The saga was finally concluded only in the 1770s, when, in a final flurry of lawsuits, Richard's bigamy (­"irregular and immoral way of life", it was called) was at last exposed. There was, the House of Lords' Committee of Privileges announced, no legitimate heir to his ill-gotten titles: the earldom of Anglesea was extinct. This was not the predictable, anti-climactic ending that Ekirch, when he set out on the story, says he most feared, but "a bittersweet one, full of poetic justice. It truly bears out that old French adage: Revenge is a dish best served cold".

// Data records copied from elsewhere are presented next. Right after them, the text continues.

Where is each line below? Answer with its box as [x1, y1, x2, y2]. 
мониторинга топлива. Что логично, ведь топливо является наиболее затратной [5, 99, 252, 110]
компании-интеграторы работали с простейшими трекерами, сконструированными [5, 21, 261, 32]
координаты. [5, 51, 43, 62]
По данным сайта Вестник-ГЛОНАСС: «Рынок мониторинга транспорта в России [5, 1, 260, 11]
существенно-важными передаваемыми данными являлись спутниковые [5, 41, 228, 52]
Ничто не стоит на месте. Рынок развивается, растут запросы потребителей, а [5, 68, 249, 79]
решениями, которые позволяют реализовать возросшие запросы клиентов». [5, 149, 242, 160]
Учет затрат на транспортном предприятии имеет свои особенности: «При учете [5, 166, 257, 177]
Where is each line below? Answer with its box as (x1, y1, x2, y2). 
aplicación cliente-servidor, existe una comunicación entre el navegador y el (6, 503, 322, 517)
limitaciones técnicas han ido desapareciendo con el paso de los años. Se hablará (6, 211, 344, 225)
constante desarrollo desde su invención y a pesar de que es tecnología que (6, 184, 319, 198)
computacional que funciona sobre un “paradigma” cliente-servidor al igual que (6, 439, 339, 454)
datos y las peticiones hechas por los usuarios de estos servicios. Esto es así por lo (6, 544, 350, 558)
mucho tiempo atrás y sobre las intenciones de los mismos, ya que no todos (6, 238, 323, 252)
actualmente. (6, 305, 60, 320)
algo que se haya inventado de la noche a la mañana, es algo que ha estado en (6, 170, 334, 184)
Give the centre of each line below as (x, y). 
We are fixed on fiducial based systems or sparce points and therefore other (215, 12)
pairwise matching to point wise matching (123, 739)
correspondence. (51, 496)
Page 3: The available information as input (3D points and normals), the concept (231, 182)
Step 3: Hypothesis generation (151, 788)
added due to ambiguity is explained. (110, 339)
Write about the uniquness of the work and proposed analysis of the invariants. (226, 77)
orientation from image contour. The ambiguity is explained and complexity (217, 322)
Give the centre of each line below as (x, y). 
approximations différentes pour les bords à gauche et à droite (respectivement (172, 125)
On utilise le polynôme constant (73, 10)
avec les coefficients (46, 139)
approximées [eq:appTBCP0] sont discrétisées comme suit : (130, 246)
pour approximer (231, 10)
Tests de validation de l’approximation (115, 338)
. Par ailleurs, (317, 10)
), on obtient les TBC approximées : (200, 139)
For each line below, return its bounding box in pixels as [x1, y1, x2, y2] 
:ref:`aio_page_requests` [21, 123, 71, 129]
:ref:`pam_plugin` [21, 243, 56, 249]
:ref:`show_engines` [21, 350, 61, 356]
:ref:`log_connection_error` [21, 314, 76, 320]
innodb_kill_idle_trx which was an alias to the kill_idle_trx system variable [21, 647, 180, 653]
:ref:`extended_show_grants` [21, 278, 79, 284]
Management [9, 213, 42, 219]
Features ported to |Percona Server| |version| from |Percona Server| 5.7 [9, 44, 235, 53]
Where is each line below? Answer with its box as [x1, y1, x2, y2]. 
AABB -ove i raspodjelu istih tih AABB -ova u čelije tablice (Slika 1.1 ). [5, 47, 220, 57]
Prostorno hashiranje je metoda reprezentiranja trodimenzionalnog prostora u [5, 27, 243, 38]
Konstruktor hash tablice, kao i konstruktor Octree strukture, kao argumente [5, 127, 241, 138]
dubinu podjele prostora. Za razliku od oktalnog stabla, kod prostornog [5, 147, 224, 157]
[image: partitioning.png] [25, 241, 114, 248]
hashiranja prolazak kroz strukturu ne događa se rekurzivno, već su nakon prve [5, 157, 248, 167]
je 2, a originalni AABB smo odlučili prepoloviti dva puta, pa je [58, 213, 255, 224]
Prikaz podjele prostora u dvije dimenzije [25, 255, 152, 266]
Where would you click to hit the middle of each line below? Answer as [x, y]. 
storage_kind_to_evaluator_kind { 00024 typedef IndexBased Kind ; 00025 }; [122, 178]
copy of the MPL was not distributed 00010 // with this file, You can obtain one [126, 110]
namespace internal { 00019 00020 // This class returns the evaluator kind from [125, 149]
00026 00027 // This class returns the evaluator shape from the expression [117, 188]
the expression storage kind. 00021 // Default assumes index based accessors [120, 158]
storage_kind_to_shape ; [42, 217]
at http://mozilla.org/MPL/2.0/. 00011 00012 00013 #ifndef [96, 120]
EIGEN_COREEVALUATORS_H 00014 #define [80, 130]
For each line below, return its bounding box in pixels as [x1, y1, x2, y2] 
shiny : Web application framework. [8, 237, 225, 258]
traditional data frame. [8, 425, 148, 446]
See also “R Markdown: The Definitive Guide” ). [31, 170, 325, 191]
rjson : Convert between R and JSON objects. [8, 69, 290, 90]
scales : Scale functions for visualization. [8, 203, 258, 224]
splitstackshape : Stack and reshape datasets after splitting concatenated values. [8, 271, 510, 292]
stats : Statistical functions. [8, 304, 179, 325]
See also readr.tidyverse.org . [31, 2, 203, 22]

There is no doubt, says Ekirch, that Stevenson's Kidnapped, published in 1886, was inspired by the Annesley story. "The setting is Scotland, and David Balfour never makes it to America," he says. "But it's the usurpation of an orphan's inheritance by a wicked uncle who conspires to send his nephew to the colonies as a servant. You couldn't get a much better dovetail than that. And we know for a fact that Stevenson read about the case." A number of other 19th-century novels, such as Charles Reade's The Wandering Heir, echo James's life even more closely.

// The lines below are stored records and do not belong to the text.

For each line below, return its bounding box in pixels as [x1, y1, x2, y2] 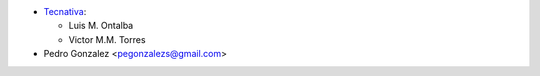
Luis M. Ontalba [68, 20, 134, 32]
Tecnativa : [43, 6, 87, 17]
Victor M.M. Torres [68, 33, 146, 45]
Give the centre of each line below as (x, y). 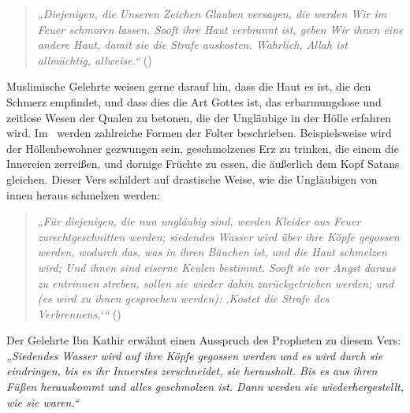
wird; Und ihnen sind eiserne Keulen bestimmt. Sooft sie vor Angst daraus (216, 267)
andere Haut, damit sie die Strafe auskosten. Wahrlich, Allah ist (192, 45)
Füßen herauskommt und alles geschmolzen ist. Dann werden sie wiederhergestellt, (205, 387)
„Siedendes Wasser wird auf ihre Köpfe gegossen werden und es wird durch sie (195, 355)
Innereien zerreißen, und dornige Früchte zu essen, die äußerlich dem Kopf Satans (203, 164)
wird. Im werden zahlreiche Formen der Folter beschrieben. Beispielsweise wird (199, 133)
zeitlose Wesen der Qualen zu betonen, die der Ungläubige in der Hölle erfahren (199, 117)
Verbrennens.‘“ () (79, 313)
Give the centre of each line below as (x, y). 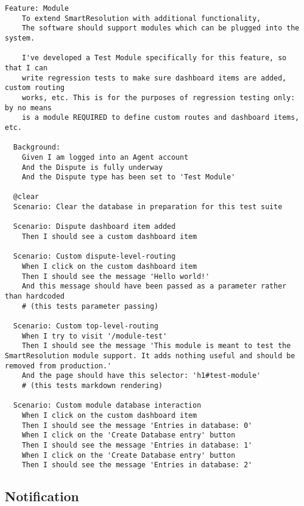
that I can (26, 68)
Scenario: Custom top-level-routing (86, 326)
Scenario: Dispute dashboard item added (94, 227)
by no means (28, 108)
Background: (37, 148)
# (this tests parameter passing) (90, 306)
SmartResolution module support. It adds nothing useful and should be (150, 356)
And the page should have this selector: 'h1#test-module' (141, 376)
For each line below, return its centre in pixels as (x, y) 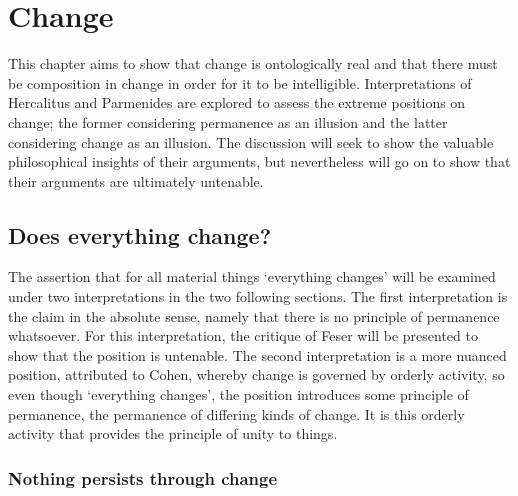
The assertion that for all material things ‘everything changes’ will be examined (252, 276)
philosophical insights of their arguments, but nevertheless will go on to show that (259, 161)
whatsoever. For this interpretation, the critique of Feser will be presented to (243, 335)
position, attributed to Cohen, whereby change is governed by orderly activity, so (256, 374)
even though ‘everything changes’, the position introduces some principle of (238, 394)
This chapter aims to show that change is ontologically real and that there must (253, 63)
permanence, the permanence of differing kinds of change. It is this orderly (236, 413)
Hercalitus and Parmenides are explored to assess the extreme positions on (237, 102)
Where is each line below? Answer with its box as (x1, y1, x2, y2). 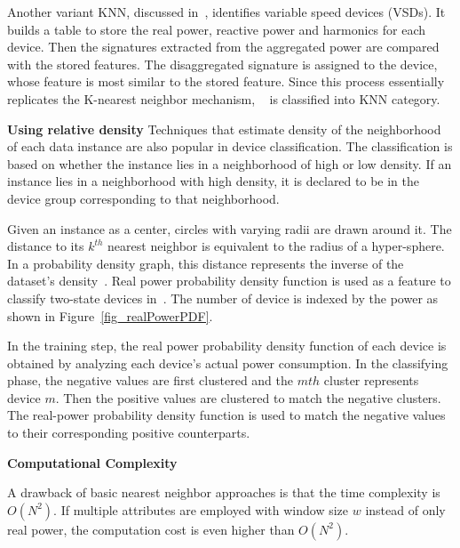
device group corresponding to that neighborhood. (7, 189, 280, 207)
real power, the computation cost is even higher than (7, 520, 295, 538)
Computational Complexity (7, 453, 178, 471)
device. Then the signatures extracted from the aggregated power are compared (7, 37, 440, 56)
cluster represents (323, 371, 419, 390)
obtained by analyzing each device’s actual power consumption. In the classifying (7, 353, 448, 372)
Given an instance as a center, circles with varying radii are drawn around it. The (7, 219, 452, 238)
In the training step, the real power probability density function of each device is (7, 336, 447, 355)
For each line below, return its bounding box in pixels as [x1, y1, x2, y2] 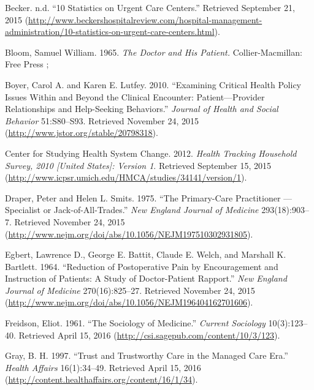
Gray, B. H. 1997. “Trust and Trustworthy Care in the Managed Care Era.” [5, 349, 288, 362]
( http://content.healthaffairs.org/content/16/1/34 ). [5, 373, 198, 386]
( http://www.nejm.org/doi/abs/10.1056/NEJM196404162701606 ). [5, 296, 253, 309]
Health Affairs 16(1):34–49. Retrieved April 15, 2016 [5, 361, 201, 373]
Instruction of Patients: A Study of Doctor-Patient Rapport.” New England [5, 272, 287, 285]
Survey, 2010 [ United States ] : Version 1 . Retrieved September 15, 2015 [5, 159, 271, 171]
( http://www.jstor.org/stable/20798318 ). [5, 126, 158, 139]
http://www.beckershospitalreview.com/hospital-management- [28, 13, 262, 26]

No wonder. Here, says Ekirch, "was a real life drama that arguably no ­novelist could imagine, and if they did, it would be so incredible that even as fiction no one could possibly take it seriously."

The historian's one regret is that so little of that story – apart from the testimony he gave at his murder trial – survives in Jemmy's own words. He left no diaries, few papers. The key details of James Annesley's life, nonetheless, are now known beyond reasonable doubt, and it remains "a quite extraordinary saga of betrayal and loss, but also of survival, resilience and redemption," Ekirch says. "This is not just a story about 18th-century England and Ireland, but about the iniquities and virtues of human nature."

Birthright: the True Story that Inspired Kidnapped is published by Norton on February 25, price £17.99.